У всех людей свои пути, все судьбы разные. Но тот не знает жизнь и зря родился в мир, кто не ходил под душ с фонариком ни разу и не посещал с горящей свечкою сортир. О это дивное, живое ощущение, когда включаешь свет, а следом — вспышка, звон! И в беспросветном мраке тонет помещение, и стонет тихо остывающий плафон. И выключатель света острой рукояткою ладонь царапает, а ты все смотришь вдаль. И два зрачка с насквозь проплавленной сетчаткою хранят твой образ, раскаленная спираль. И ты встаешь, лицо состроив похоронное, на табуретку без резиновых галош. И долго дуешь ты на пальцы обожженные. И пять минут, пока остынет лампа, ждешь. И вот, на цыпочки свои поставив тапочки, ты снова тянешься к плафону. Темнота. В зубах поскрипывает цоколь новой лампочки — такой же короткоживущей, как и та. Какая лирика, романтика, патетика! Внутри плафона, где и пыльно, и тепло, ты крутишь, крутишь, как за яйца энергетику, — неповоротливое круглое стекло! Которое уже вот-вот горячим шариком в руке отломится, издав стеклянный звон. И до утра ты пассатижами с фонариком пытаться будешь выковыривать патрон, в котором цоколь приварился и не вертится, и адским током бьются усики внутри… А ты стоишь на табуретке или лестнице и под себя стеклянной крошкою соришь… Эх лампы, лампы, вам гореть в аду со стонами! Электротоком греть металл — какой же срам! Да нам светящийся диод китайцы тоннами готовы гнать за сэкономленный вольфрам! Вот лично я — простой поэт, закончил техникум, диплом электрика храню, как ценный клад. И я, конечно, за прогресс — прогресс и технику. И лампы в доме поменял пять лет назад. Но я сижу с карандашом, как мастер в шапочке, и все пишу, поскольку есть, чего сказать. Иначе кто ж еще напишет оду лампочке? Стихи в газету под названием F5?

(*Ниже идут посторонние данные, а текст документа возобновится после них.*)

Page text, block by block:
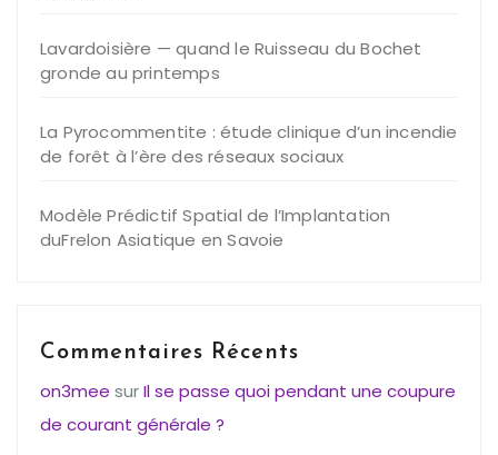
Lavardoisière — quand le Ruisseau du Bochet
gronde au printemps
La Pyrocommentite : étude clinique d’un incendie
de forêt à l’ère des réseaux sociaux
Modèle Prédictif Spatial de l’Implantation
duFrelon Asiatique en Savoie
Commentaires Récents
on3mee surIl se passe quoi pendant une coupure
de courant générale ?
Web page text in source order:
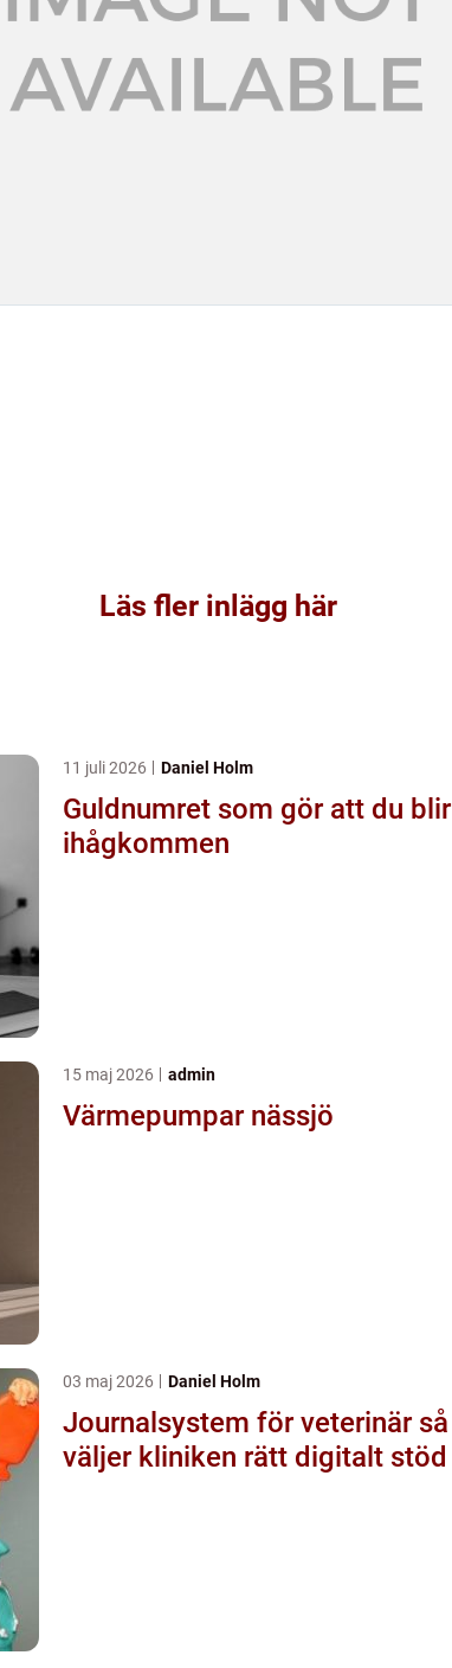
Läs fler inlägg här
11 juli 2026 Daniel Holm
Guldnumret som gör att du blir
ihågkommen
15 maj 2026 admin
Värmepumpar nässjö
03 maj 2026 Daniel Holm
Journalsystem för veterinär så
väljer kliniken rätt digitalt stöd
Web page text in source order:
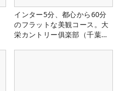
インター5分、都心から60分
のフラットな美観コース。大
栄カントリー俱楽部（千葉
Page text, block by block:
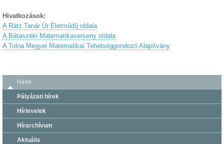
Hivatkozások:
A Rátz Tanár Úr Életműdíj oldala
A Bátaszéki Matematikaverseny oldala
A Tolna Megyei Matematikai Tehetséggondozó Alapítvány
Hírek
Pályázati hírek
Hírlevelek
Hírarchívum
Aktuális
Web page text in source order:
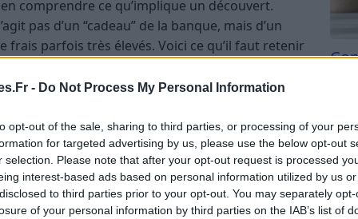
- Do Not Process My Personal Information
opt-out of the sale, sharing to third parties, or processing of your
for targeted advertising by us, please use the below opt-out
selection. Please note that after your opt-out request is processed
interest-based ads based on personal information utilized by us
to third parties prior to your opt-out. You may separately
of your personal information by third parties on the IAB’s list of
comprendre ce qu’implique un découvert.
pas d’un “cadeau” de la banque, mais d’un
parfois très élevés. Voici ce qu’il faut retenir
votre convention de compte.
dépassez ce montant, les frais explosent et la
calculés sur la somme utilisée et le nombre
Tri
du
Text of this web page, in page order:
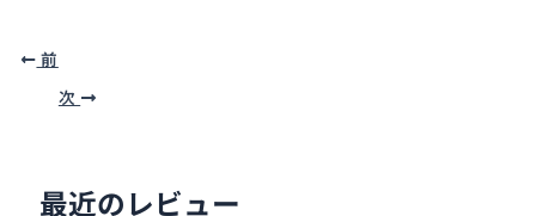
前
次
最近のレビュー
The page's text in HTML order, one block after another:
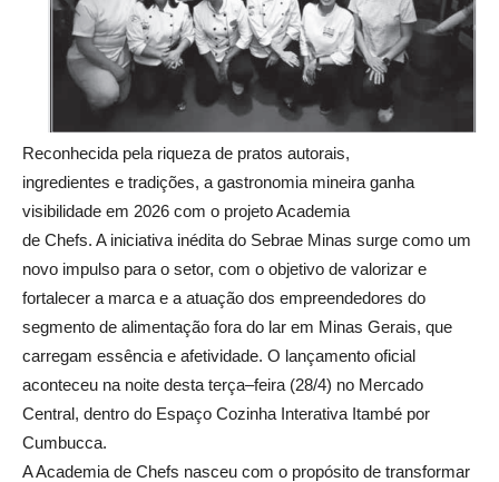
Reconhecida pela riqueza de pratos autorais,
ingredientes e tradições, a gastronomia mineira ganha
visibilidade em 2026 com o projeto Academia
de Chefs. A iniciativa inédita do Sebrae Minas surge como um
novo impulso para o setor, com o objetivo de valorizar e
fortalecer a marca e a atuação dos empreendedores do
segmento de alimentação fora do lar em Minas Gerais, que
carregam essência e afetividade. O lançamento oficial
aconteceu na noite desta terça–feira (28/4) no Mercado
Central, dentro do Espaço Cozinha Interativa Itambé por
Cumbucca.
A Academia de Chefs nasceu com o propósito de transformar
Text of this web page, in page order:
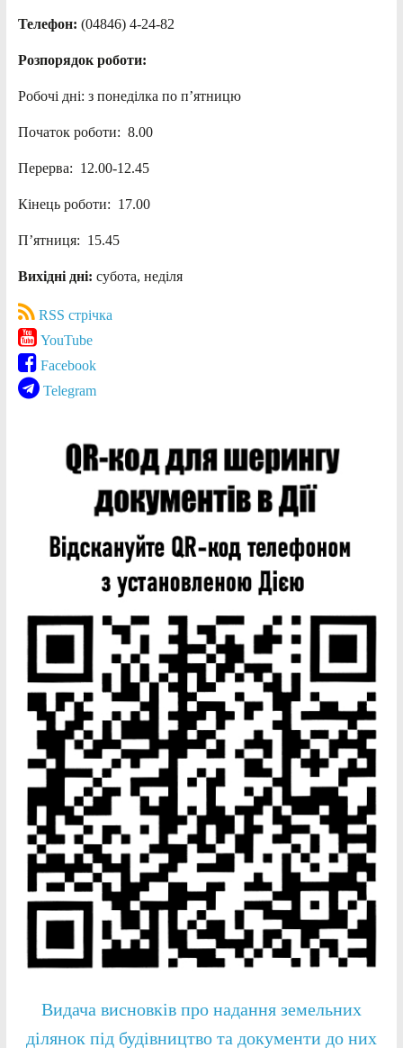
Телефон: (04846) 4-24-82
Розпорядок роботи:
Робочі дні: з понеділка по п’ятницю
Початок роботи: 8.00
Перерва: 12.00-12.45
Кінець роботи: 17.00
П’ятниця: 15.45
Вихідні дні: субота, неділя
RSS стрічка
YouTube
Facebook
Telegram
Видача висновків про надання земельних
ділянок під будівництво та документи до них
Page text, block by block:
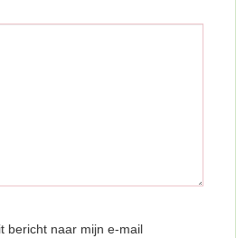
bericht naar mijn e-mail
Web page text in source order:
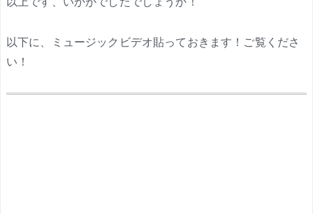
以下に、ミュージックビデオ貼っておきます！ご覧くださ
い！
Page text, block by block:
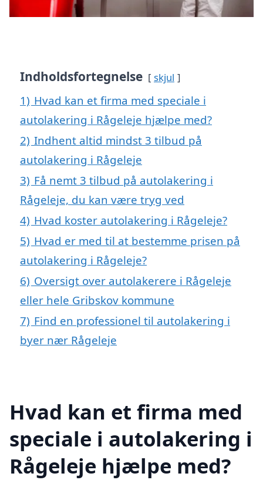
Indholdsfortegnelse skjul
1) Hvad kan et firma med speciale i
autolakering i Rågeleje hjælpe med?
2) Indhent altid mindst 3 tilbud på
autolakering i Rågeleje
3) Få nemt 3 tilbud på autolakering i
Rågeleje, du kan være tryg ved
4) Hvad koster autolakering i Rågeleje?
5) Hvad er med til at bestemme prisen på
autolakering i Rågeleje?
6) Oversigt over autolakerere i Rågeleje
eller hele Gribskov kommune
7) Find en professionel til autolakering i
byer nær Rågeleje
Hvad kan et firma med
speciale i autolakering i
Rågeleje hjælpe med?
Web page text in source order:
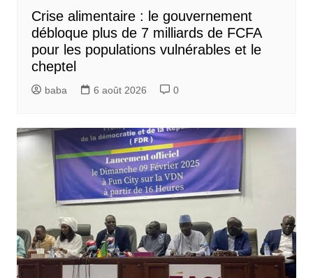
Crise alimentaire : le gouvernement
débloque plus de 7 milliards de FCFA
pour les populations vulnérables et le
cheptel
baba 6 août 2026 0
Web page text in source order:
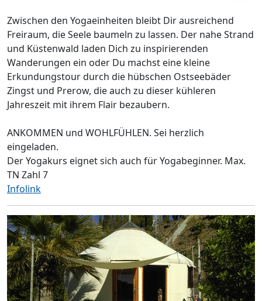
Zwischen den Yogaeinheiten bleibt Dir ausreichend
Freiraum, die Seele baumeln zu lassen. Der nahe Strand
und Küstenwald laden Dich zu inspirierenden
Wanderungen ein oder Du machst eine kleine
Erkundungstour durch die hübschen Ostseebäder
Zingst und Prerow, die auch zu dieser kühleren
Jahreszeit mit ihrem Flair bezaubern.
ANKOMMEN und WOHLFÜHLEN. Sei herzlich
eingeladen.
Der Yogakurs eignet sich auch für Yogabeginner. Max.
TN Zahl 7
Infolink
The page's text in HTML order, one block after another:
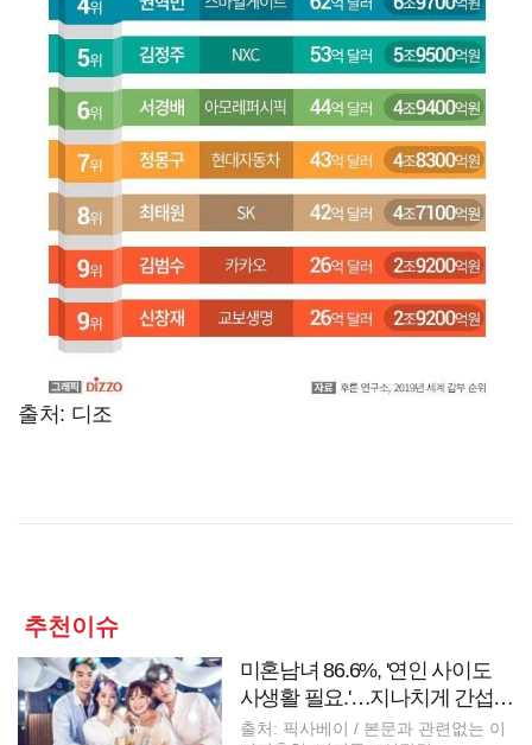
출처: 디조
추천이슈
미혼남녀 86.6%, '연인 사이도
사생활 필요.'…지나치게 간섭
한다면?
출처: 픽사베이 / 본문과 관련없는 이

5. Острота момента. Выпуск 3
Третий день Барак Обама совершенно не в ударе: в Белом доме вдоль по залам ходит грустно, смотрит в пол. Рэп в айфоне не включает, не бренчит на бас-гитаре, не сажает кукурузу, не играет в баскетбол. Смотрит грустными глазами, как породистая такса, в волосах кудрявых чешет, повторяет: «Как же так?» Клинтон Хиллари заходит, он дает ей ленту факса, и ее вставная челюсть в тот же миг на мрамор — бряк! Даже Буш, который младший, как в забытом детстве, снова ощутил работу мысли и прозрачность в голове. В третий раз прослушав новость, он все понял с полуслова и воскликнул: «Эти… как их… вы совсем того, в Москве?!» А немецкий канцлер Меркель, уж на что большая дама, разрыдалась как девчонка, новость рассмотрев вблизи. А когда в лесу Булонском получили телеграмму, то лягушкой за обедом подавился Саркози. У британской королевы, царственной Елизаветы, приключилось шесть инсультов — по три с каждой стороны. Михаил Саакашвили скушал с пряжкой… впрочем, это государственная тайна гордой маленькой страны.